**TASK DESCRIPTION:**
Lines holding the word "frequency" must be located in the listing below and copied.

+ + + + +

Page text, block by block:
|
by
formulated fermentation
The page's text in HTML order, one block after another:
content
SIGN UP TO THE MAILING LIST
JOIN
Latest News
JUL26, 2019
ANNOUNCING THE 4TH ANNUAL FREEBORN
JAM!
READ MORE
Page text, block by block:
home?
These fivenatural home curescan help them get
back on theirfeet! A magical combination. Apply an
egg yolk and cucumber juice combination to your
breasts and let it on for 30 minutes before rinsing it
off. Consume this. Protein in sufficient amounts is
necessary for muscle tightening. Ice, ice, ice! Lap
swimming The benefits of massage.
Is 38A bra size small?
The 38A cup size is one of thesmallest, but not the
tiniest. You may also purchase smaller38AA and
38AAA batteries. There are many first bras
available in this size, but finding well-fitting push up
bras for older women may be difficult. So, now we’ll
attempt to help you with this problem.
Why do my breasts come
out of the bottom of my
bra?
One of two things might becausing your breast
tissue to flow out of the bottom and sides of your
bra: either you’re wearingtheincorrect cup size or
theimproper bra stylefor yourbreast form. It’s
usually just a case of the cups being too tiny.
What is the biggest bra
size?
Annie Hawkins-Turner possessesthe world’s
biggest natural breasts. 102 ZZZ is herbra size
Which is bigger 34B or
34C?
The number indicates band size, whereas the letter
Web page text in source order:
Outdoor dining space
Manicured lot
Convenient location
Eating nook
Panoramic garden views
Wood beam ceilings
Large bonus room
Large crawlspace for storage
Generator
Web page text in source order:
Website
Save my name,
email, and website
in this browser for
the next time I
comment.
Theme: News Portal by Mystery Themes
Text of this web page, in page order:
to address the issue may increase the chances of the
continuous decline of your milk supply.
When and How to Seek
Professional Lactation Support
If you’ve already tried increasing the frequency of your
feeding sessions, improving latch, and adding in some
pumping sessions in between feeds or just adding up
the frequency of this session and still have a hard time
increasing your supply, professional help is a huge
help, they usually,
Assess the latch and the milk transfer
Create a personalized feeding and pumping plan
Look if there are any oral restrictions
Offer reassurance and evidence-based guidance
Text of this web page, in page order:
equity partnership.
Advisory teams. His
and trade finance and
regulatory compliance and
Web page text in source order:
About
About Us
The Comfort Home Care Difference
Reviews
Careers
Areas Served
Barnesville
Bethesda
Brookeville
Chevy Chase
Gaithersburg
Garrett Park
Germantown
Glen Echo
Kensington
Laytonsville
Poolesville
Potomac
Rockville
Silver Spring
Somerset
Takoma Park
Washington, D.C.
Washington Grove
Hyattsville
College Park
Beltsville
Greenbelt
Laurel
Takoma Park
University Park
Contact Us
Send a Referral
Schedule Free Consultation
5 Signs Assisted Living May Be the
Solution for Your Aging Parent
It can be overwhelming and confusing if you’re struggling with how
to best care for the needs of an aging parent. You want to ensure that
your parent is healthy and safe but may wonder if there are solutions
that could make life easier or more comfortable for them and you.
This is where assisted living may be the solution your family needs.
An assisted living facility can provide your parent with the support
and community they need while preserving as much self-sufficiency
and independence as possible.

+ + + + +

**RESPONSE AREA:**
If you’ve already tried increasing the frequency of your
the frequency of this session and still have a hard time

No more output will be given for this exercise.